Irak : le cauchemar dure depuis trois ans
 
Le troisième anniversaire du déclenchement des hostilités en Mésopotamie sonne au moment même où le pays est…sonné et qu’il vacille au bord du gouffre de la guerre civile. Pas un jour sans la découverte de charniers, d’exécutions sommaires et de bombes fratricides. Pas un jour sans une vague d’attentats qui ne vienne dynamiter tout espoir de normalisation. Pas un jour sans une bavure de l’occupant pour attiser l’insupportable de la situation. Pas un jour sans que le contraste des déclarations de l’envahisseur et de la réalité du quotidien ne saute aux yeux. Les puits de pétrole saignent le pays en le vidant de sa ressource principale, comme un vampire avale goulûment sa pitance, tandis que les files d’attente aux stations-services s’allongent, que cette électricité ne fonctionne toujours pas, que rien ne marche en fait si ce n’est le pillage, la prédation et la violence aveugle.
Un coup d’œil sur les dépêches du jour donne également une idée de l’avancement de la « démocratisation forcée » et de la « libération » du peuple irakien… La guerre civile grignote chaque jour un peu plus le liant qui avait réussi à unifier des confessions et des tribus pendant des siècles. Autre symbole, le pays manque de prothèse pour ses trop nombreux mutilés, les civils doivent en effet slalomer constamment entre les escadrons de la mort, la pègre armée, les combats de rue, les voitures piégées, les bavures américaines, les bombardements chirurgicaux (ceux qui vous conduisent au bloc…chirurgical, si vous avez de la chance) et les conditions de vie déplorable.
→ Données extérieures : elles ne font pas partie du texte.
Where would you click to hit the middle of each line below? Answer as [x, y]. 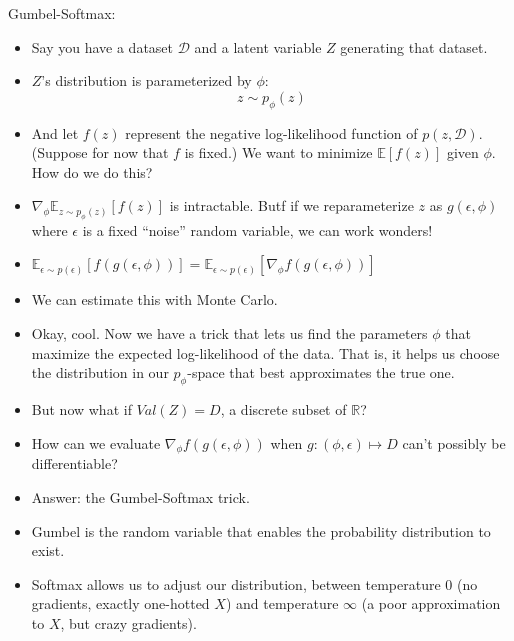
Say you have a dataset [102, 46]
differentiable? [74, 463]
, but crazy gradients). [128, 622]
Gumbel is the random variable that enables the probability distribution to [261, 530]
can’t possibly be [454, 442]
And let [55, 132]
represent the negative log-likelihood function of [271, 132]
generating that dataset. [414, 46]

Les faucons n'étaient rien d'autre que des...charognards

A l’heure où la jeunesse française défile dans tout le pays pour endiguer la marche forcée des démolisseurs du code du travail, d’autres voix se faisaient entendre également dans le monde pour dénoncer la rapine de Bush et ses complices pétroliers. Il est vrai qu’il y a de quoi dire et de quoi dénoncer. Que retenir de l’Irak trois années plus tard ? L’autrefois puissant pays pétrolier est complètement anéanti. Les seules images que l’on retiendra pour ce bilan triennal seront celles d'Abou Ghraïb. On se souviendra aussi des rares reportages honnêtes qui soulignent crûment la déliquescence d’un peuple fier et d’un état que les stratèges de l'ombre démembrent sous nos yeux hagards. On gardera en mémoire les rares images du carnage irakien qui s’amenuisent au fur et à mesure que la liste des journalistes exécutés s’emplit.
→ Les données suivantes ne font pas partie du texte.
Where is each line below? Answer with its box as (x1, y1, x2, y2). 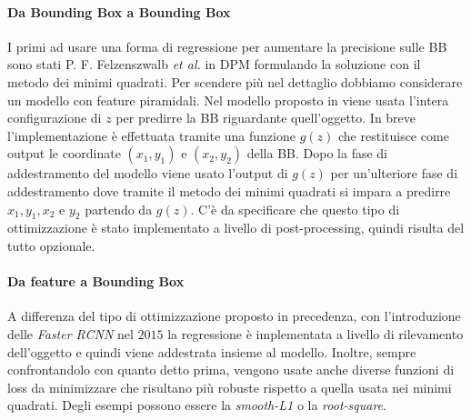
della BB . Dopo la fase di (246, 144, 387, 163)
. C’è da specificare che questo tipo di (190, 199, 400, 218)
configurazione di (7, 108, 102, 127)
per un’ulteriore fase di (330, 164, 458, 183)
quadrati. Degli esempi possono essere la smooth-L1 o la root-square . (7, 395, 386, 415)
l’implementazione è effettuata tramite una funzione (7, 125, 296, 145)
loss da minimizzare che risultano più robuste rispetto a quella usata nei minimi (7, 377, 452, 396)
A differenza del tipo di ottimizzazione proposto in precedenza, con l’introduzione (7, 306, 461, 325)

Les dépêches nous apprennent également que l’armée de l’Empire, trois années plus tard, en est encore à lancer des offensives pour tenter de pacifier un pays militairement conquis. La normalisation n'est pas pour demain... C’est un bien triste anniversaire qui est célébré aujourd’hui et un cauchemar persistant qui n’empêche pas grand monde de dormir, hélas.
 
 
--------------------------
 
 
 
"LONDRES (AP) - De Sydney à Londres, de Karachi à Istanbul, des milliers de personnes ont donné samedi le coup d'envoi des manifestations prévues dans le monde entier à l'occasion du troisième anniversaire du déclenchement de l'intervention américaine contre le régime de Saddam Hussein.
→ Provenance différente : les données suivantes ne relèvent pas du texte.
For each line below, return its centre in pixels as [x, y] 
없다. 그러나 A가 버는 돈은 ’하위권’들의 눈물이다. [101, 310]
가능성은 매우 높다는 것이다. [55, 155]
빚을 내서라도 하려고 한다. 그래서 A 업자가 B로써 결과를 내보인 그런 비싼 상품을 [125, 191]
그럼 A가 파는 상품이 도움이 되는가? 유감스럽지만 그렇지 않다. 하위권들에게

A Londres, capitale du premier soutien des Etats-Unis dans cette guerre, plusieurs milliers de manifestants, entre 80.000 et 100.000 selon les organisateurs, environ 15.000 selon la police, se sont rassemblés autour du Parlement et de Big Ben avant de rallier Trafalgar Square pour réclamer le départ d'Irak des troupes de la coalition, et particulièrement des 8.000 militaires britanniques stationnés dans le sud du pays. Certains manifestants portaient des pancartes à l'effigie du président George W. Bush avec l'inscription: "premier terroriste mondial". D'autres brandissaient des photos du Premier ministre Tony Blair en l'appelant à démissionner.
 
"Nous sommes contre cette guerre, pour des raisons religieuses mais aussi sur le plan humanitaire. Personne ne mérite d'être bombardé", a expliqué dans la foule Imran Saghir, un étudiant de 25 ans. Dans le même temps, un millier de manifestants se sont rassemblés dans le centre de Stockholm, en Suède, pour marcher en direction de l'ambassade des Etats-Unis. "USA hors d'Irak", pouvait-on lire sur des banderoles, tandis que certains protestataires étaient grimés comme des prisonniers cagoulés d'Abou Ghraïb.
 
"Nous n'avons pas besoin de la démocratie d'Abou Ghraïb ou de la liberté de Guantanamo", a lancé Eftikar Hachem Alhusainy, l'un des orateurs de la manifestation. En Turquie, où l'opposition à la guerre en Irak dépasse tous les clivages politiques, quelque 3.000 personnes ont défilé à Istanbul. "Etats-Unis assassins", accusait une banderole déployée à Taksim, du côté européen de la ville. "Etats-Unis rentrez chez vous", exhortait une parcarte à Kadikoy, sur la rive asiatique.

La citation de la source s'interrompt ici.